The other piece of bad news/good news I have for you pregnant and newly nursing mamas is that, while a new baby should nurse around every two to three hours, that doesn't mean two hours should pass between the end of one feeding and the beginning of the next session. Look closely at the directions on your baby's tush (well, they should print them right there -- you're going to see it enough) -- there should be two hours between the beginning of one session and the start of the next. So if Junior takes an hour to fill his little belly, you're getting back up in an hour. (Why they don't use this info as birth control in high-school SexEd classes, I don't know.)

All is not lost, ladies.
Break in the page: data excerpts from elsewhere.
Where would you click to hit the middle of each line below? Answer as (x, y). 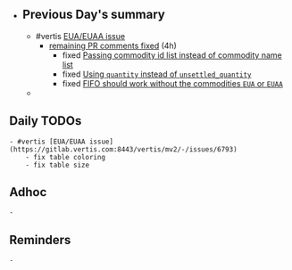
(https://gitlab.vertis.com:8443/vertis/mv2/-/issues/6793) (124, 149)
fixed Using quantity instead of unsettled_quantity (157, 74)
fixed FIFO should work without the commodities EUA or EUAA (172, 83)
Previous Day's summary (93, 15)
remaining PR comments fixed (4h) (113, 45)
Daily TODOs (46, 121)
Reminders (40, 240)
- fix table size (58, 165)
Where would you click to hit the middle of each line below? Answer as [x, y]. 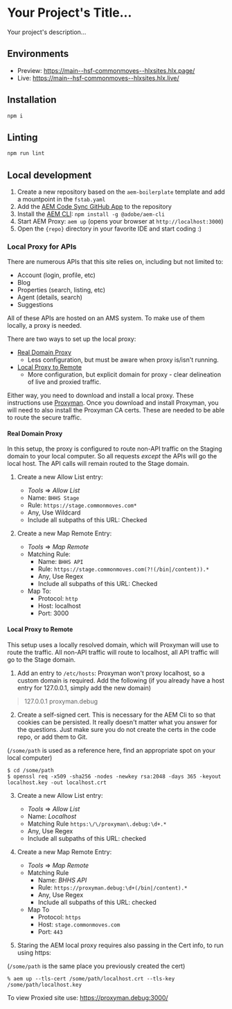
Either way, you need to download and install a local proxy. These [100, 395]
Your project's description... [47, 32]
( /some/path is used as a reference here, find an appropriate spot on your [111, 750]
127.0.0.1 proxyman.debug [61, 701]
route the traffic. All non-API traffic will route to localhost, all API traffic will [113, 652]
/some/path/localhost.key [44, 985]
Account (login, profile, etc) [56, 275]
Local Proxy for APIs [42, 247]
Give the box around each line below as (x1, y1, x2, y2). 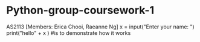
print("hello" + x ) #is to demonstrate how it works (6, 29, 131, 36)
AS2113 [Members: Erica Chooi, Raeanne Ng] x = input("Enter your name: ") (6, 23, 195, 30)
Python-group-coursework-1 (6, 4, 155, 17)

Here's the very good news: Once you've established breastfeeding (think, around 6 weeks), life will be easier for you than if you'd gone the bottle route. The trick is getting there without hurting yourself and those around you. Ditch the clocks. All of them. Especially the ones you can see in your bedroom at night. And learn to nurse laying down. No point in losing sleep with someone who's not even talking to you. :)

And here's a big congrats and shout-out to my cousin Shelley, husband Joseph, and new son Asher in NYC!!!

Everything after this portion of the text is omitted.